Apparently there is a strong subliminal force linking me to UMC Hospital because I’ve found my way back into one of their beds.  Over this past weekend I began having problems urinating, despite the copious amounts of fluids I continued to consume.  On Monday morning, I called my surgeon at 6:30 a.m. (something I have no problem at all doing – I feel I’ve earned the right)!  She advised me to go to urgent care and get a urinary tract infection test; Nick and I were there right when the doors opened.  Although the results came back negative, I began to experience acute abdominal cramping and the doctor suggested we head to the emergency room for follow up tests and a CT scan.  Within minutes we were sitting in the waiting room of the ER that was connected to the same hospital where my surgery was performed.  Over the next few hours we went through the exhausting registration process, were assigned to a bed, had over a dozen vials of blood collected, and finally underwent a CT scan.  The test results showed a collection of fluid located behind my bladder and in front of my *new* rectum – not a good sign.

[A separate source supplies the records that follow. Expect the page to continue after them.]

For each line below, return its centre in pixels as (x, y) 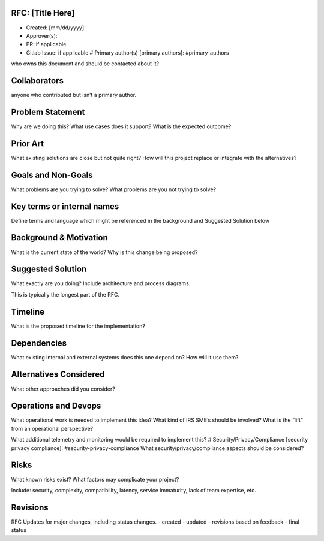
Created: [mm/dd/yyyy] (55, 28)
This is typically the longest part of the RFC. (65, 294)
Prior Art (28, 143)
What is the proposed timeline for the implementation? (78, 326)
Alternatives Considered (58, 374)
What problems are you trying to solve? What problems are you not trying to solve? (113, 189)
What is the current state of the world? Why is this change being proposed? (104, 252)
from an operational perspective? (52, 428)
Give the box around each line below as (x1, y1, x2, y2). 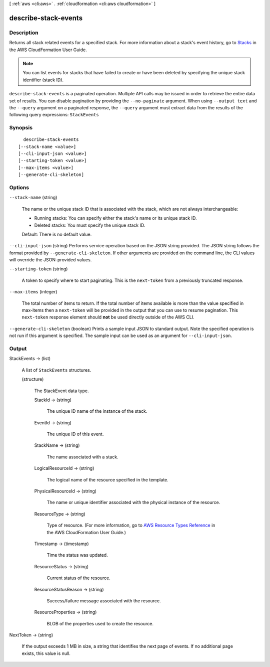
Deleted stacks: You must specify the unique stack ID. (34, 222, 145, 228)
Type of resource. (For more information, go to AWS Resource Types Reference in (46, 522, 215, 529)
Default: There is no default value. (21, 231, 92, 237)
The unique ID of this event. (46, 431, 104, 437)
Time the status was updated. (46, 552, 108, 558)
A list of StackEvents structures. (21, 367, 91, 373)
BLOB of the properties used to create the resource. (46, 620, 153, 626)
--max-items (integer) (9, 289, 57, 295)
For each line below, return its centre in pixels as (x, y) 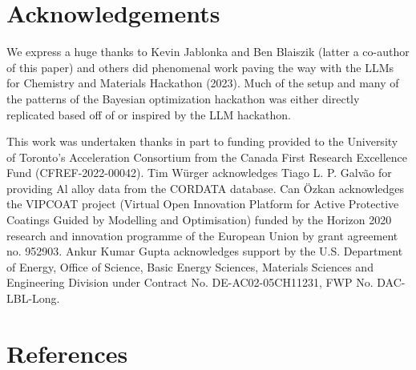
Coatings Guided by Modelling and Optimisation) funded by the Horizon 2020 (199, 220)
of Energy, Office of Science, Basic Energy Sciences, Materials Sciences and (190, 266)
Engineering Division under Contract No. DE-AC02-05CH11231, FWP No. (190, 282)
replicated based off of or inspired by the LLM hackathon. (149, 114)
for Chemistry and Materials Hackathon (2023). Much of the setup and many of (203, 83)
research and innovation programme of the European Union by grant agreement (202, 235)
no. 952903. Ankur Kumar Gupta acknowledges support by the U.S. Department (205, 251)
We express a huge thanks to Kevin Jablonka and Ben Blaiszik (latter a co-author (208, 52)
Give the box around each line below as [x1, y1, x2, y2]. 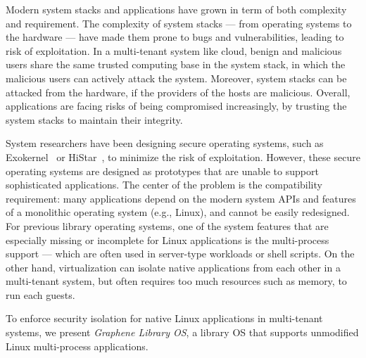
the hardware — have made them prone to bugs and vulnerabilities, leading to [6, 30, 344, 44]
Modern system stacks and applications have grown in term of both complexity [6, 2, 347, 16]
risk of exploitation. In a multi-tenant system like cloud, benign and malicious [6, 43, 342, 58]
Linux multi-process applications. [6, 338, 149, 353]
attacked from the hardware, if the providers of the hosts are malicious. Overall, [6, 84, 351, 99]
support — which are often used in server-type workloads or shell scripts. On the [6, 246, 355, 261]
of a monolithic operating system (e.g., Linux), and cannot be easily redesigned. [6, 205, 350, 219]
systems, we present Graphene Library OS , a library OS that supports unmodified [6, 325, 359, 340]
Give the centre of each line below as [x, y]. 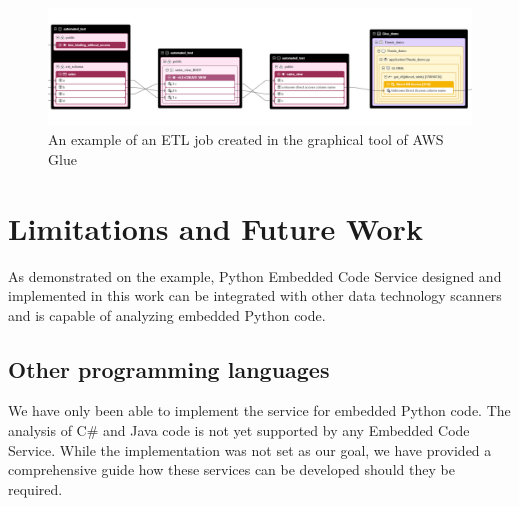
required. [35, 488]
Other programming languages [169, 368]
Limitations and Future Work [215, 227]
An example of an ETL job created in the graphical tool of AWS [246, 139]
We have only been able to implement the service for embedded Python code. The [259, 410]
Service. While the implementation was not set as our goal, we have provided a [250, 449]
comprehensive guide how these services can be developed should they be [231, 469]
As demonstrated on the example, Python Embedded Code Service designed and [255, 275]
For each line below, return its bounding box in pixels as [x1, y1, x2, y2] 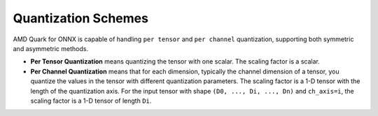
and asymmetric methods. [13, 44, 89, 52]
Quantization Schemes [13, 10, 148, 26]
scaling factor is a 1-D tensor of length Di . [30, 96, 152, 105]
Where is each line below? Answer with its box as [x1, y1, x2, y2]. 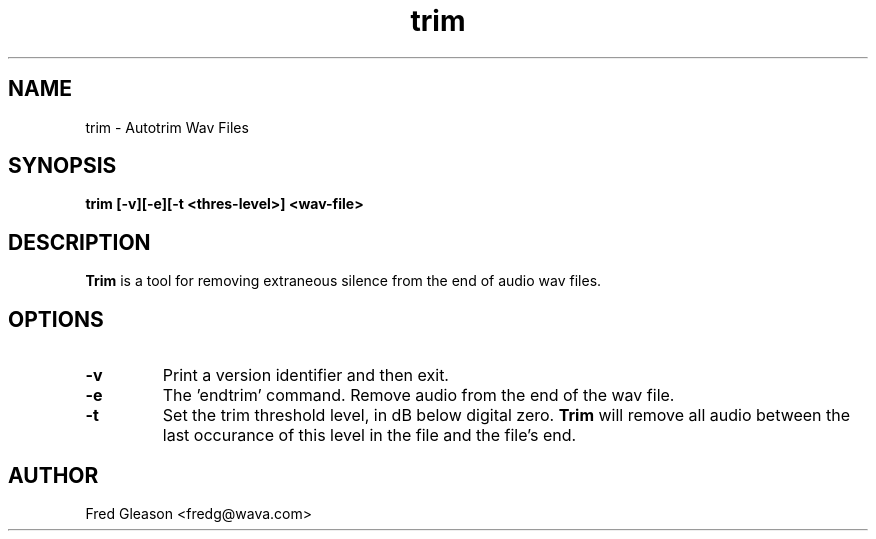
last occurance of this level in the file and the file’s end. [162, 425, 577, 446]
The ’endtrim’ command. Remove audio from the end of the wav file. [162, 385, 675, 406]
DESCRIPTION [8, 229, 151, 255]
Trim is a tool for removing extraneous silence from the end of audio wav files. [85, 272, 602, 290]
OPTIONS [8, 306, 104, 332]
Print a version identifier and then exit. [162, 365, 449, 386]
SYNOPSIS [8, 153, 117, 179]
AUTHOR [8, 462, 99, 488]
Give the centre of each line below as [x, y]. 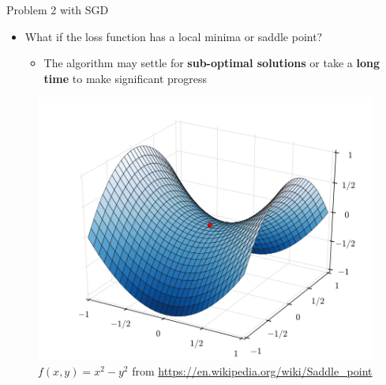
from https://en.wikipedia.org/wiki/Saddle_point [252, 370]
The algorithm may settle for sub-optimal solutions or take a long [212, 63]
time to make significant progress [126, 78]
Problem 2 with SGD [58, 9]
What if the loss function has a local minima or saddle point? [174, 36]
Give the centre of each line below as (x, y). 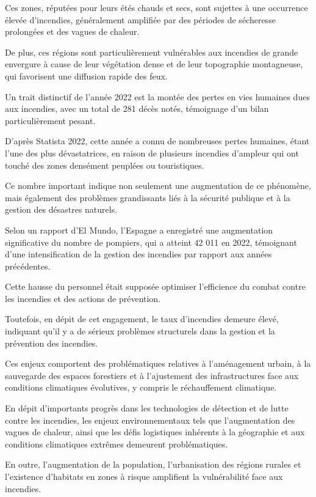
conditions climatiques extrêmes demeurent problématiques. (117, 444)
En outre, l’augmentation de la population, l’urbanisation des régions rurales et (153, 464)
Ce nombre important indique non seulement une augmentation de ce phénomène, (158, 186)
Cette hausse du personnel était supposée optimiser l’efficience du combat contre (155, 286)
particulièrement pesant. (50, 120)
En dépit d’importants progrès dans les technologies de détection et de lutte (147, 408)
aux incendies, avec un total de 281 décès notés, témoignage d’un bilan (137, 109)
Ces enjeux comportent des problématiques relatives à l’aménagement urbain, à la (158, 363)
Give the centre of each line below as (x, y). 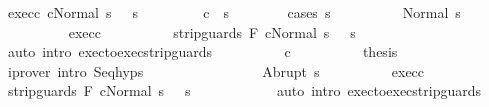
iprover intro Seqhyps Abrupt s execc (216, 70)
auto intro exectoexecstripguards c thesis (202, 51)
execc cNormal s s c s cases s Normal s (234, 12)
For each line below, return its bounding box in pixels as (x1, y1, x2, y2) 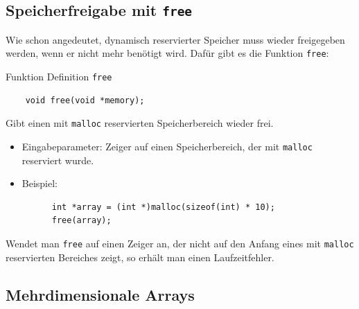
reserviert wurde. (21, 152, 94, 167)
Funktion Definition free (6, 69, 112, 84)
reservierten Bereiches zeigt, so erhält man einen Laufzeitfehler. (6, 249, 274, 264)
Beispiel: (21, 176, 58, 191)
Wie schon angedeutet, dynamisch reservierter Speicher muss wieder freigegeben (6, 32, 345, 46)
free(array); (51, 215, 112, 226)
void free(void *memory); (25, 95, 145, 105)
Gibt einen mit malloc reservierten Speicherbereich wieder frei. (6, 116, 274, 130)
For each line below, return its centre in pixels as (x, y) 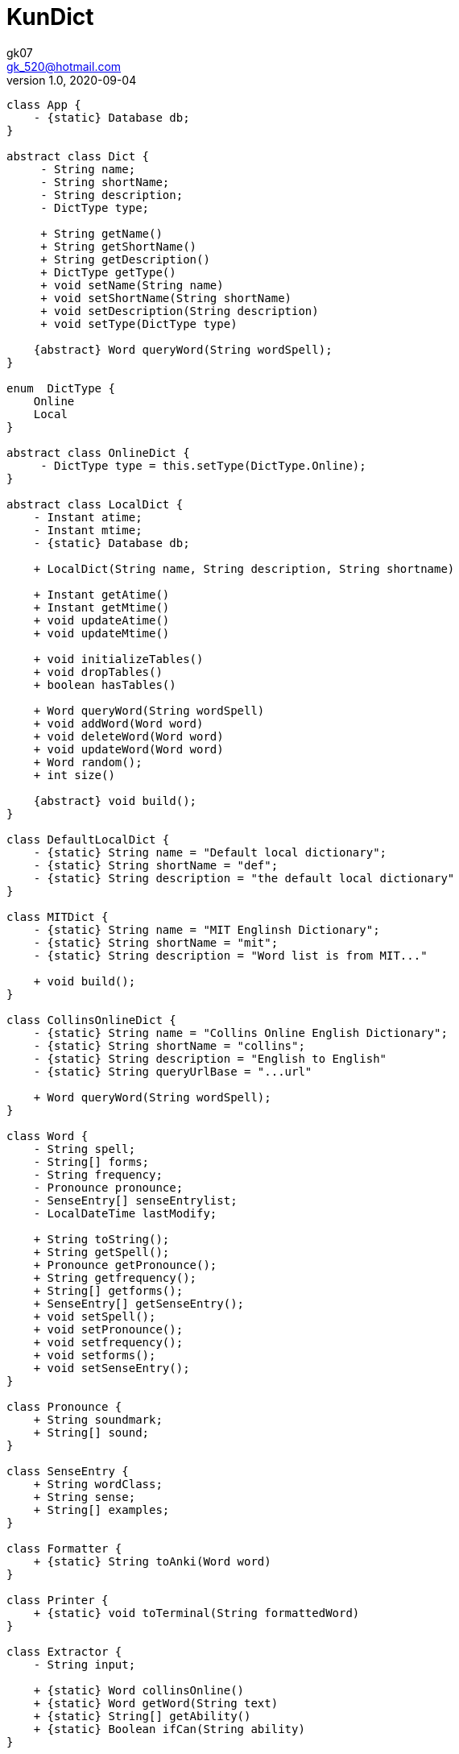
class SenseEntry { (68, 1471)
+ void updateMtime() (101, 633)
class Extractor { (64, 1651)
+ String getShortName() (119, 246)
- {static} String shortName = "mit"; (156, 942)
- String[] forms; (91, 1161)
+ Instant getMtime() (101, 607)
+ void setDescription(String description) (180, 311)
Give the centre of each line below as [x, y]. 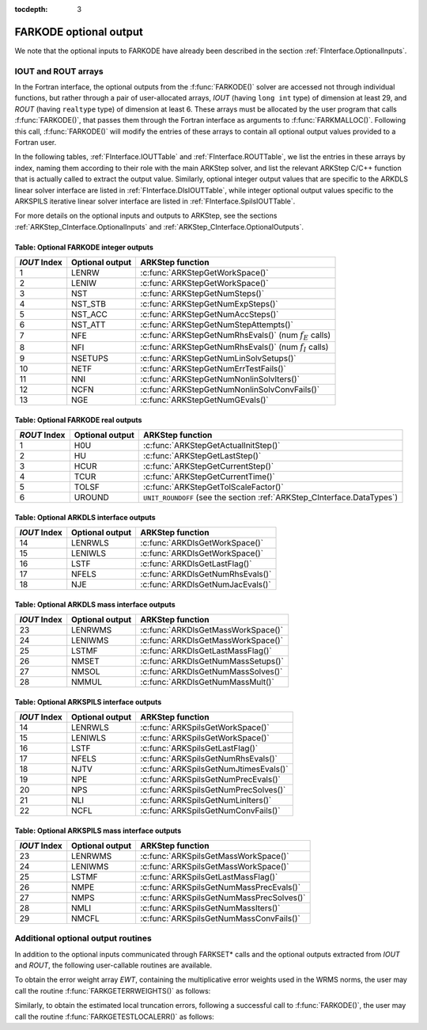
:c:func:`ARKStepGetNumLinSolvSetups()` [218, 358]
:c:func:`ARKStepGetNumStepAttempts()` [217, 325]
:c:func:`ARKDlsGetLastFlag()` [196, 564]
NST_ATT [89, 325]
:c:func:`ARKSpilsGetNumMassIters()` [210, 908]
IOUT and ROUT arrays [59, 71]
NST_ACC [90, 314]
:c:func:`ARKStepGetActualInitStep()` [212, 445]
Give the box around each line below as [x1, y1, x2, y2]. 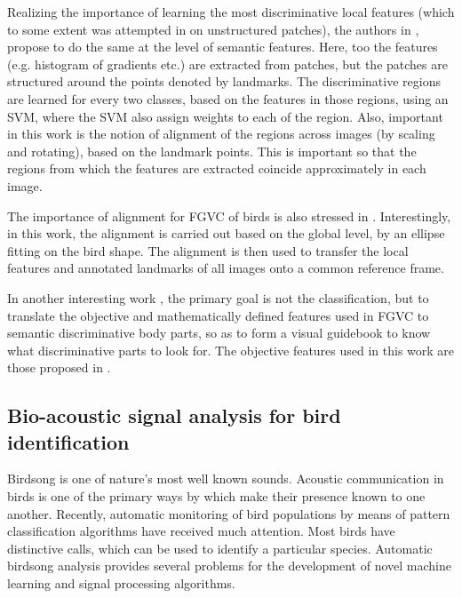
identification [7, 427, 130, 455]
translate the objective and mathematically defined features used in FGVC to [7, 306, 429, 324]
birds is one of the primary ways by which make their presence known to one [7, 487, 426, 506]
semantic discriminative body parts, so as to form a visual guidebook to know [7, 323, 431, 342]
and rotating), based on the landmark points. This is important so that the [7, 141, 417, 160]
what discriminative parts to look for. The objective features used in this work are [7, 340, 455, 359]
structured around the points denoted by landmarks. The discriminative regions [7, 72, 441, 91]
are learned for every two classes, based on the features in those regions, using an [7, 89, 449, 108]
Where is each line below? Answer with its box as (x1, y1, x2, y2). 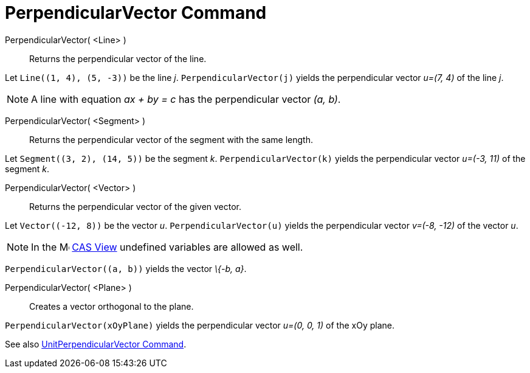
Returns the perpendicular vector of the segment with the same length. (29, 134, 313, 145)
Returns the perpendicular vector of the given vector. (29, 201, 242, 212)
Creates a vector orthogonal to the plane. (29, 301, 194, 312)
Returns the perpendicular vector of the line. (29, 53, 207, 64)
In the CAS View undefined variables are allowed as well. (31, 240, 303, 253)
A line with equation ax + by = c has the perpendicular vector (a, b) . (31, 92, 341, 105)
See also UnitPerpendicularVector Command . (5, 338, 187, 349)
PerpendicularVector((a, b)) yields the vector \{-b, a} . (5, 263, 247, 274)
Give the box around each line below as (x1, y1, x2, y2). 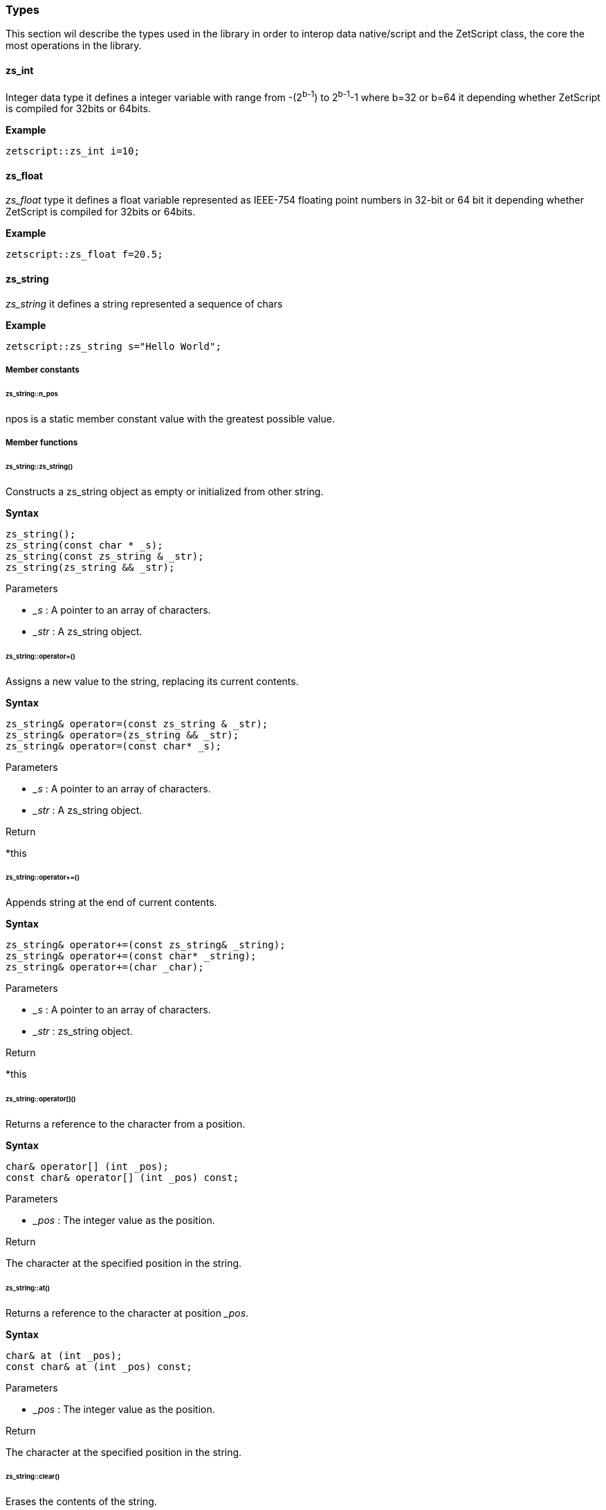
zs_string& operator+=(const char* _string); (6, 950, 257, 962)
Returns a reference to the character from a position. (6, 1117, 246, 1130)
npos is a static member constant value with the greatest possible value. (6, 412, 335, 425)
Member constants (6, 365, 80, 375)
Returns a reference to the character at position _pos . (6, 1306, 249, 1319)
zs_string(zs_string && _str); (6, 561, 175, 573)
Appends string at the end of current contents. (6, 896, 217, 909)
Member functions (6, 438, 78, 448)
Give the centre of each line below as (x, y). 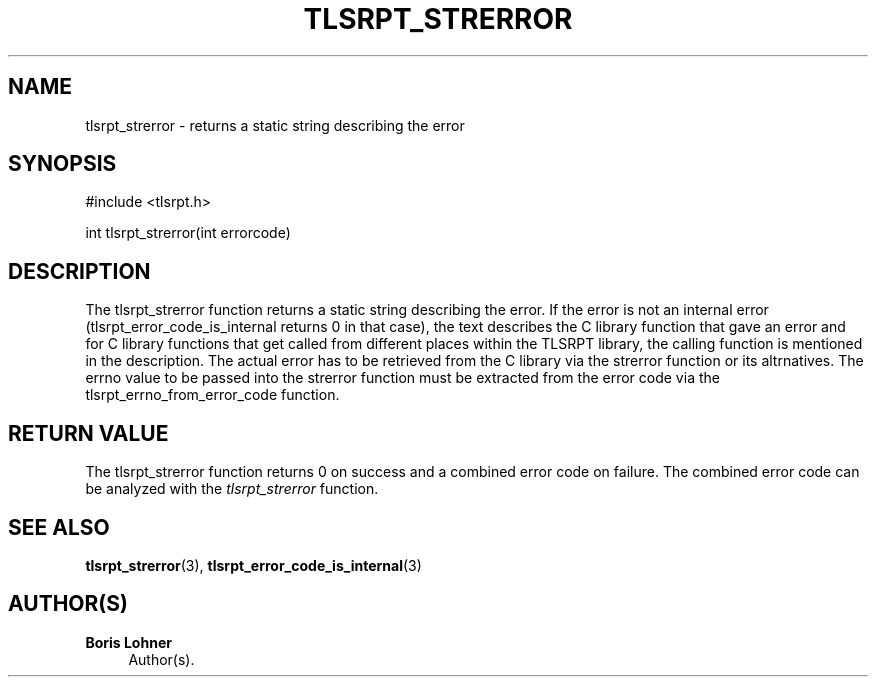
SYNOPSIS (62, 164)
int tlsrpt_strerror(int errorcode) (188, 233)
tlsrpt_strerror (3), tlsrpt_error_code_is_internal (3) (253, 565)
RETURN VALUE (88, 433)
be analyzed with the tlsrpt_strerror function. (232, 489)
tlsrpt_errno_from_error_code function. (212, 395)
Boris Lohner (128, 642)
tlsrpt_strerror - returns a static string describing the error (275, 125)
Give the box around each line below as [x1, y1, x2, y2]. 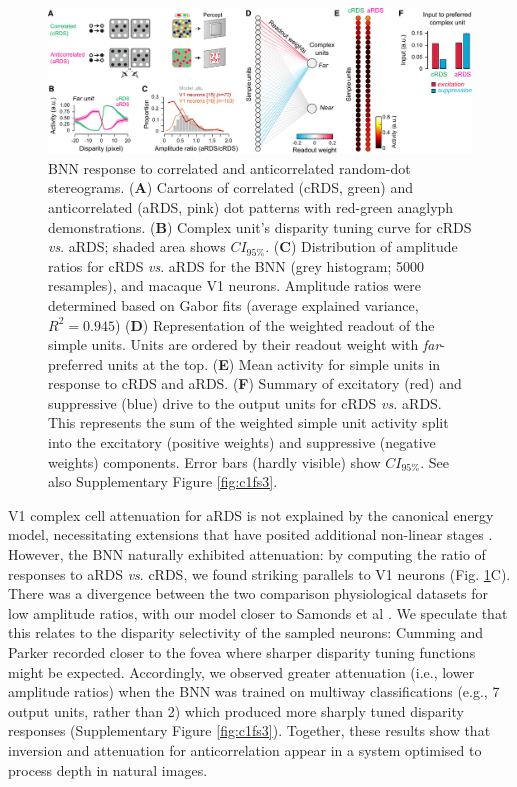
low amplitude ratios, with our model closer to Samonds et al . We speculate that [8, 602, 508, 623]
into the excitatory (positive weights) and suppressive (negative [48, 432, 436, 453]
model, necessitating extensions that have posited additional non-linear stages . [8, 524, 493, 545]
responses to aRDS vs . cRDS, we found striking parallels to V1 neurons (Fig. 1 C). [8, 563, 511, 584]
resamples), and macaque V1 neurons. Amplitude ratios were [48, 275, 422, 296]
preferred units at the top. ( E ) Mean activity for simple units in [48, 353, 441, 374]
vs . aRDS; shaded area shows [48, 236, 226, 257]
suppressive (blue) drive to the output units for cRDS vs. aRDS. [48, 392, 442, 413]

The next step was to extract this fluid, as it was essentially a form of infection, and hopefully the other symptoms would then be alleviated.  I was officially readmitted into the hospital on Monday evening and received a warm friendly welcome from the same nurses who had cared for me less than two weeks prior…wonderful.  The procedure to extract the fluid would take place the next morning (Tuesday).  A radiologist performed a needle-guided CT scan whereby he used CT imaging to guide him to the exact location of the fluid.  He then inserted a hollow needle down into the cavern of fluid and suctioned out the infected liquid.  Like any other CT scan, I was not put to sleep, rather they used a local anesthetic, Lidocaine, to numb the surface area.  This did next to nothing to curtail the pain and pressure during this ten minute procedure.  At the end, however, I was presented with two large syringes full of bacteria-ridden fluid…success!  But it didn’t end here.  In order to make certain they get every last drop they left a hollow wire inside me which is now attached to a hose and vacuum apparatus that hangs from my right butt cheek.  In case anyone is keeping score, I now have a wound vac (helping to heal the main surgical incision) hanging from my lower left abdomen, an ileostomy bag (collecting my diverted fecal matter) attached to my central right abdomen, and a hose (suctioning out infected fluid) hanging from my upper right butt cheek.  I am beginning to feel like a puppet with all these cords and hoses attached to me – and affecting my every movement.

I am keeping my spirits high that I will be saying goodbye to the hospital staff soon again, here.  The doctors have opted to keep me a few more nights in order to administer some antibiotics and to keep an eye on the immediate progress from the procedure.  I will have to have another small procedure to remove the vacuum from my behind, but I’m hoping that may happen as soon as Friday.  Additionally, I’m hoping to lose my wound vac within the next few days, as the doctors are very pleased with the speed of healing on the once-infected incision.  That would leave me with just the ileostomy bag, which I am tentatively scheduled to get rid of on Friday, December 17th when I go in for another surgery that will consist of reattaching my small bowel together and allow for the normal digestive flow into my new rectum for the very first time.  All these exciting events on the horizon are keeping the energy in the hospital room positive, along with everyone’s continued support…oh, and Nick’s ill-fated attempt at cracking endless ileostomy jokes – those alone require pain medication!